Study links well-being of teachers with AI use
David Marshall
Columnists, Opinion
6:02 am Wednesday, October 1, 2025

Study links well-being of teachers with AI use

As a new school year begins, the attention of parents, policymakers, and the public rightly turns to students. But if we are serious about improving schools, we should start with the well-being of their teachers. Their mental health directly shapes the classroom environment, student learning, and whether schools can retain the educators they need.

The pressures teachers face are not new, but they have intensified in recent years. Stress and burnout have become widespread. Since 2020, teachers have encountered piling new responsibilities and uncertainties onto a profession that was already demanding. For too long, teachers have been expected to simply push through, even as conditions around them erode their well-being.

We recently surveyed nearly 700 teachers from across the country to gain a better understanding of what influences their mental health. The results were telling. One of the most interesting findings was the link between a teacher’s comfort with artificial intelligence (AI) and their wellbeing. Teachers who felt confident using AI in their work reported better mental health than less-confident peers.

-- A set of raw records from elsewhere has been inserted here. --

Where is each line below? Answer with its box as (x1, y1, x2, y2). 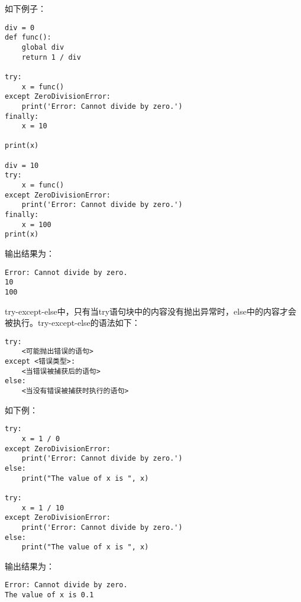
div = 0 (5, 23, 35, 32)
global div (21, 43, 64, 51)
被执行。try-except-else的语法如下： (5, 316, 140, 329)
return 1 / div (21, 53, 81, 62)
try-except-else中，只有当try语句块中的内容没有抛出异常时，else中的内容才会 (5, 305, 296, 317)
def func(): (5, 33, 51, 42)
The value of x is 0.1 (5, 591, 94, 600)
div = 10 (5, 161, 39, 170)

AI has the potential to dramatically reduce the time teachers spend on routine tasks, from drafting lesson plans, creating quizzes, and writing reports.

A McKinsey report estimated that the thoughtful use of AI could save teachers up to 13 hours per week. For a profession where planning, grading, and paperwork often extend late into the evening, this is not a minor adjustment. It’s a lifeline.

But these benefits will only be realized if schools invest in preparing teachers to use AI to support their teaching. Too often, new technologies are introduced without training or support, which only compounds teacher frustration. Providing training to teachers to leverage AI needs to be at the top of schools’ priorities.

Teachers entered the profession to teach and to build meaningful relationships with students, not to drown in administrative tasks, data entry, and endless paperwork. AI should be deployed to strip away those distractions and give teachers back the time and energy to focus on the core of their work: teaching, mentoring, and inspiring students.

In addition to AI, the strongest factor influencing mental health by far was support. Teachers who felt backed by their administrators, who had colleagues they could lean on, and who saw parents reinforce their efforts reported significantly better mental health. These aspects should not be considered perks, but the foundations of a sustainable career in teaching.

Administrative support matters when principals back teachers when students misbehave, protect their planning time, and ensure they have the necessary resources to succeed.

Our study also revealed encouraging signs for emerging school models like hybrid and microschools. Teachers in smaller, more flexible environments like these reported higher levels of well-being. They also reported having manageable workloads, lower levels of burnout, and higher levels of morale. These schools often give teachers more flexibility, smaller class sizes, and closer professional communities.

While not every district can replicate that structure, traditionally structured schools can still borrow lessons. Trusting teachers as professionals and giving them room to innovate leads to healthier educators and stronger schools.

This school year let’s measure success by whether teachers have the support they need. When teachers are supported, classrooms are stronger, and schools become places where both educators and students can thrive.

David T. Marshall is an associate professor in the College of Education at Auburn University. He is the co-founder and senior researcher for the Plains Research Consortium.